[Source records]
<<<<
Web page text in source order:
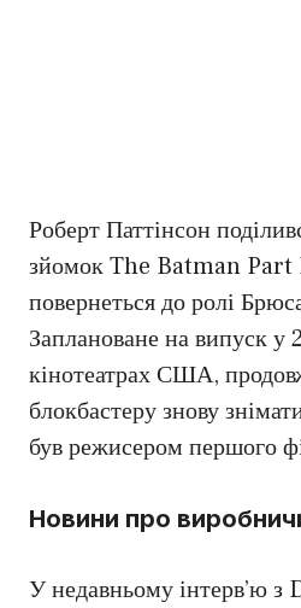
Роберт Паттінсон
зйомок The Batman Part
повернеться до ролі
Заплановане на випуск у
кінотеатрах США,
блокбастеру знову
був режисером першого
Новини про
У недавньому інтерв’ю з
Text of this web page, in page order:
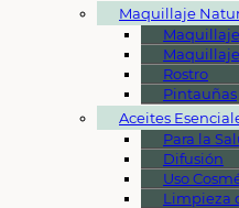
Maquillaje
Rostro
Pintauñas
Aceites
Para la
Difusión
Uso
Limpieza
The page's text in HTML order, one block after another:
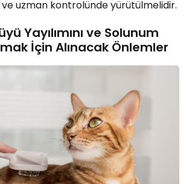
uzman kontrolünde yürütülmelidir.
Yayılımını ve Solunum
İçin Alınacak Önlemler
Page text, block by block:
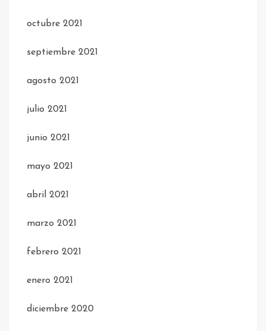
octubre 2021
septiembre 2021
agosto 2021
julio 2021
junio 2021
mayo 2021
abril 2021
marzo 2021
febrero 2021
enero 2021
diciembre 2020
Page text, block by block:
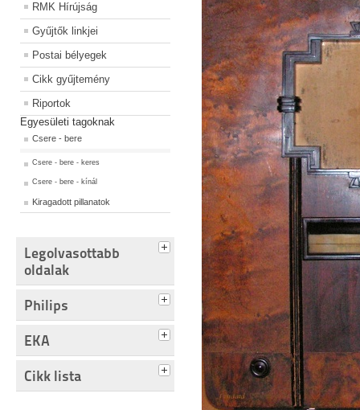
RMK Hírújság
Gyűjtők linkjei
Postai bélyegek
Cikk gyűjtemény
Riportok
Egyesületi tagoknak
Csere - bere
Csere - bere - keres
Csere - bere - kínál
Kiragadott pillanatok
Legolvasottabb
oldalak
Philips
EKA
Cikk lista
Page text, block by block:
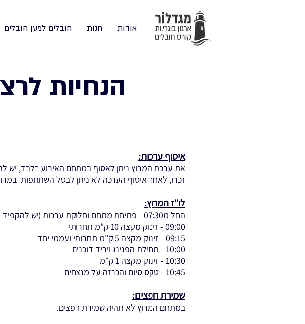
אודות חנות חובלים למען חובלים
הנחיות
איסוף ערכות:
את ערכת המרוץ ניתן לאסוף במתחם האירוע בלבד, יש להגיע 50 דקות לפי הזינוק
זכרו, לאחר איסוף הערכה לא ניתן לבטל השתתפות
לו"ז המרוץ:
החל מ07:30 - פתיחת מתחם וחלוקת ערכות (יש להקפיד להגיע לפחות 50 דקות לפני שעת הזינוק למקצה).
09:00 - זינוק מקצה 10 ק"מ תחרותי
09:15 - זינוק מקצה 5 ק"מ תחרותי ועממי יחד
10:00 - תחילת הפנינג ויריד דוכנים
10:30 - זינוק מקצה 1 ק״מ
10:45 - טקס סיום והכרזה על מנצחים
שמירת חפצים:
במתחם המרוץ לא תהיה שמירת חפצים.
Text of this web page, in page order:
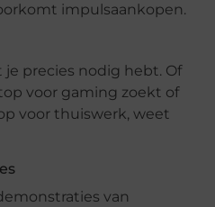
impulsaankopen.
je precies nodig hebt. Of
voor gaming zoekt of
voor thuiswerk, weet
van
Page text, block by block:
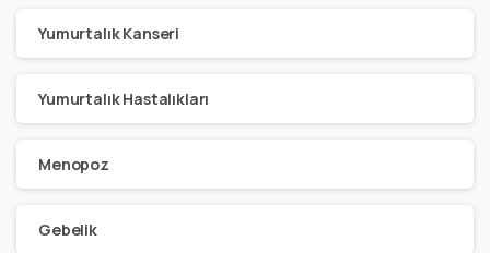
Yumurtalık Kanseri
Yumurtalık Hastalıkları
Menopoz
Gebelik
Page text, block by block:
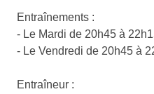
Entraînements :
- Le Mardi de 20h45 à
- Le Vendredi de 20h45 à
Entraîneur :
>>>>
The problem
In your copy, include no pictures; print every line above exactly.

Exercise response
Web page text in source order:
Роберт Паттінсон
зйомок The Batman Part
повернеться до ролі
Заплановане на випуск у
кінотеатрах США,
блокбастеру знову
був режисером першого
Новини про
У недавньому інтерв’ю з
Text of this web page, in page order:
Maquillaje
Rostro
Pintauñas
Aceites
Para la
Difusión
Uso
Limpieza
The page's text in HTML order, one block after another:
uzman kontrolünde yürütülmelidir.
Yayılımını ve Solunum
İçin Alınacak Önlemler
Page text, block by block:
octubre 2021
septiembre 2021
agosto 2021
julio 2021
junio 2021
mayo 2021
abril 2021
marzo 2021
febrero 2021
enero 2021
diciembre 2020
Page text, block by block:
RMK Hírújság
Gyűjtők linkjei
Postai bélyegek
Cikk gyűjtemény
Riportok
Egyesületi tagoknak
Csere - bere
Csere - bere - keres
Csere - bere - kínál
Kiragadott pillanatok
Legolvasottabb
oldalak
Philips
EKA
Cikk lista
Page text, block by block:
אודות חנות חובלים למען חובלים
הנחיות
איסוף ערכות:
את ערכת המרוץ ניתן לאסוף במתחם האירוע בלבד, יש להגיע 50 דקות לפי הזינוק
זכרו, לאחר איסוף הערכה לא ניתן לבטל השתתפות
לו"ז המרוץ:
החל מ07:30 - פתיחת מתחם וחלוקת ערכות (יש להקפיד להגיע לפחות 50 דקות לפני שעת הזינוק למקצה).
09:00 - זינוק מקצה 10 ק"מ תחרותי
09:15 - זינוק מקצה 5 ק"מ תחרותי ועממי יחד
10:00 - תחילת הפנינג ויריד דוכנים
10:30 - זינוק מקצה 1 ק״מ
10:45 - טקס סיום והכרזה על מנצחים
שמירת חפצים:
במתחם המרוץ לא תהיה שמירת חפצים.
Text of this web page, in page order:
impulsaankopen.
je precies nodig hebt. Of
voor gaming zoekt of
voor thuiswerk, weet
van
Page text, block by block:
Yumurtalık Kanseri
Yumurtalık Hastalıkları
Menopoz
Gebelik
Page text, block by block:
Entraînements :
- Le Mardi de 20h45 à
- Le Vendredi de 20h45 à
Entraîneur :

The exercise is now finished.